*** Material for this task ***
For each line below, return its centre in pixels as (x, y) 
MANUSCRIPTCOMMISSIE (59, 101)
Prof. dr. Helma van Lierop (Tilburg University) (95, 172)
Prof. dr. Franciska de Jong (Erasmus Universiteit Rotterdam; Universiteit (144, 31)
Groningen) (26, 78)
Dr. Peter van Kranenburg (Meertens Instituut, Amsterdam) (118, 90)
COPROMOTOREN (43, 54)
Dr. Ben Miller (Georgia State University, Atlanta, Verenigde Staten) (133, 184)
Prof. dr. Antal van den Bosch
*** End of Material for this task ***
Exercise aim — Quote verbatim the opening lines of the listing above, ending with the line where "Groningen) (26, 78)" appears; include both endpoints and nothing more.

Exercise answer —
For each line below, return its centre in pixels as (x, y) 
MANUSCRIPTCOMMISSIE (59, 101)
Prof. dr. Helma van Lierop (Tilburg University) (95, 172)
Prof. dr. Franciska de Jong (Erasmus Universiteit Rotterdam; Universiteit (144, 31)
Groningen) (26, 78)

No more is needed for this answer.